Prisma Media : 265 licenciements malgré 42 millions de bénéfices – la méthode Bolloré

265 postes, 42 millions, zéro gêne
Le 19 décembre 2025, la direction de Prisma Media convoque les représentants du personnel. Message : la situation économique se détériore. Un nouveau plan de sauvegarde de l’emploi va être lancé. Il vise entre 220 et 240 salariés. En comptant le premier PSE de 54 postes annoncé en juillet, ce sont 265 emplois qui doivent disparaître. Soit 40 % des effectifs. Depuis le rachat par Bolloré en 2021, plus de 170 journalistes étaient déjà partis via la clause de cession. Le groupe comptait alors près de 1 000 salariés. Aujourd'hui, il en reste 650. Demain, peut-être 385.
Et pourtant. Prisma Media est le leader de la presse magazine en France. Son chiffre d'affaires depuis 2021 atteint 1,68 milliard d'euros. Les bénéfices nets cumulés sur la même période ? 42 millions d'euros. En 2025, l'entreprise a dégagé 6 millions de bénéfices. Un résultat positif. Pas de quoi justifier une saignée de cette ampleur, même du point de vue comptable. « Comment une entreprise bénéficiaire peut se dire je vais supprimer 40 % de mes postes ? », interroge un représentant du personnel dans la vidéo. La question reste sans réponse de la direction.
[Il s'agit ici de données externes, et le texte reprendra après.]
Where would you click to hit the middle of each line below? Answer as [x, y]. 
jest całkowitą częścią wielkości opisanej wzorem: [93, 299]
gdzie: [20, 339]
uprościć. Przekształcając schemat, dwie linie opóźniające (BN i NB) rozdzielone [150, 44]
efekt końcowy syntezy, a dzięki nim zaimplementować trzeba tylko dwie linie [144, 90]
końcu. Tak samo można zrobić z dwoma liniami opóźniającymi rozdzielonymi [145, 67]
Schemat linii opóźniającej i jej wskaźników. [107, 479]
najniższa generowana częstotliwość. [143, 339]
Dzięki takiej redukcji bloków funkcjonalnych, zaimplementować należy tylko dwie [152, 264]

Les documents en attestent : l'administration du travail n'a plus le droit de contrôler le motif économique d'un PSE depuis les ordonnances Macron. Une entreprise peut licencier massivement tout en gagnant de l'argent. C'est la loi. Mais est-ce acceptable ?
La méthode Bolloré : racheter, casser, orienter
Vincent Bolloré ne découvre pas la presse magazine avec Prisma. Il possède déjà CNews, Europe 1, Le Journal du Dimanche. Sa méthode est rodée. Isabelle Roberts, journaliste et co-auteure de « 253 articles de l’Empire », la décrit : « Mettre un agent provocateur, un épouvantail. Ça peut être une personne, un article. » À Paris Match, ce fut une couverture sur un cardinal ultra-conservateur. La réaction en chaîne — grèves, tensions — permet de proposer des départs.
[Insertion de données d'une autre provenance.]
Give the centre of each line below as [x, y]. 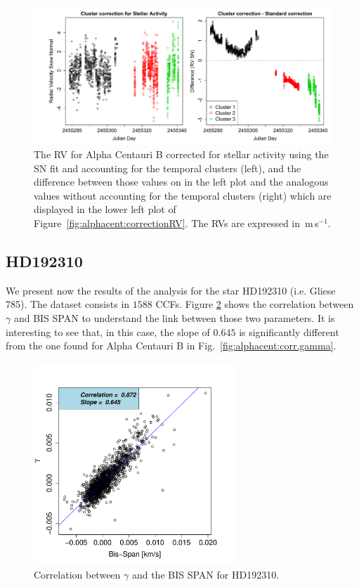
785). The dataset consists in [68, 304]
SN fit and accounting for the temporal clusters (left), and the [168, 168]
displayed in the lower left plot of [105, 209]
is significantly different [289, 331]
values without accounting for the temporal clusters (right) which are [183, 195]
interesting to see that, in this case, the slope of [108, 331]
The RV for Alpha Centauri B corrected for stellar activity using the [181, 154]
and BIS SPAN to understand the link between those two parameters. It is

Chez Prisma, le scénario s'accélère à l'été 2025. La PDG Claire Léost quitte son poste fin août. Arrivent alors trois hommes surnommés « les Daltons » par les salariés : Gérald Brise-Viret, directeur général de Canal Plus ; Serge Jar ; et Michel Siboni. Arnaud Lagardère devient PDG de Prisma Media. « Ces petits hommes gris, les personnes sur qui Bolloré peut compter, qui vont avoir le petit doigt sur la couture du pantalon », témoigne un salarié.
Voilà. Le 22 juillet 2025, la direction signe un accord social pour un premier PSE de 54 salariés. Le lendemain, 23 juillet, elle annonce le rachat de deux titres — France Dimanche et Ici Paris — qui apportent 30 journalistes supplémentaires. Exactement le nombre de postes de journalistes supprimés dans le PSE. « La négociation a été déloyale », dénonce un représentant du personnel.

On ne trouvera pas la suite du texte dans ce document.